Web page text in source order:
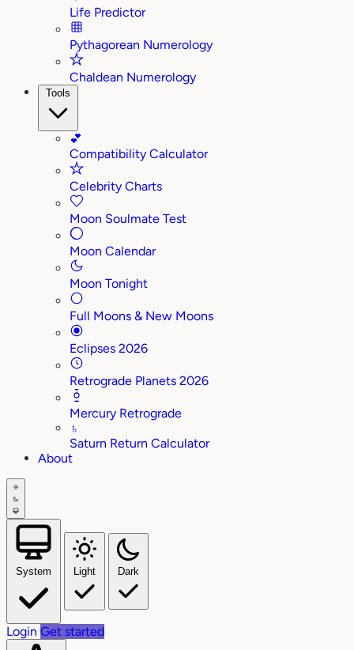
Life Predictor
Pythagorean Numerology
Chaldean Numerology
Tools
💕
Compatibility Calculator
Celebrity Charts
Moon Soulmate Test
Moon Calendar
Moon Tonight
Full Moons & New Moons
Eclipses 2026
Retrograde Planets 2026
Mercury Retrograde
♄
Saturn Return Calculator
About
System Light Dark
Login Get started
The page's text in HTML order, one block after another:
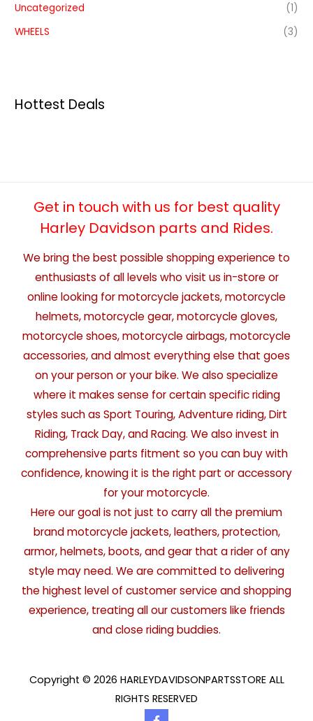
Uncategorized
(1)
WHEELS
(3)
Hottest Deals
Get in touch with us for best quality
Harley Davidson parts and Rides.
We bring the best possible shopping experience to
enthusiasts of all levels who visit us in-store or
online looking for motorcycle jackets, motorcycle
helmets, motorcycle gear, motorcycle gloves,
motorcycle shoes, motorcycle airbags, motorcycle
accessories, and almost everything else that goes
on your person or your bike. We also specialize
where it makes sense for certain specific riding
styles such as Sport Touring, Adventure riding, Dirt
Riding, Track Day, and Racing. We also invest in
comprehensive parts fitment so you can buy with
confidence, knowing it is the right part or accessory
for your motorcycle.
Here our goal is not just to carry all the premium
brand motorcycle jackets, leathers, protection,
armor, helmets, boots, and gear that a rider of any
style may need. We are committed to delivering
the highest level of customer service and shopping
experience, treating all our customers like friends
and close riding buddies.
Copyright © 2026 HARLEYDAVIDSONPARTSSTORE ALL
RIGHTS RESERVED
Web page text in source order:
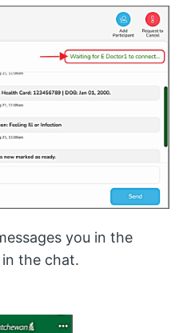
you in the
the chat.
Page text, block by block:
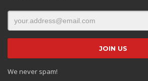
We never spam!

> [WORK TO COMPLETE] The answer must be every line of the records that holds the string "helmets".

> [FINISHED EXERCISE]
helmets, motorcycle gear, motorcycle gloves,
armor, helmets, boots, and gear that a rider of any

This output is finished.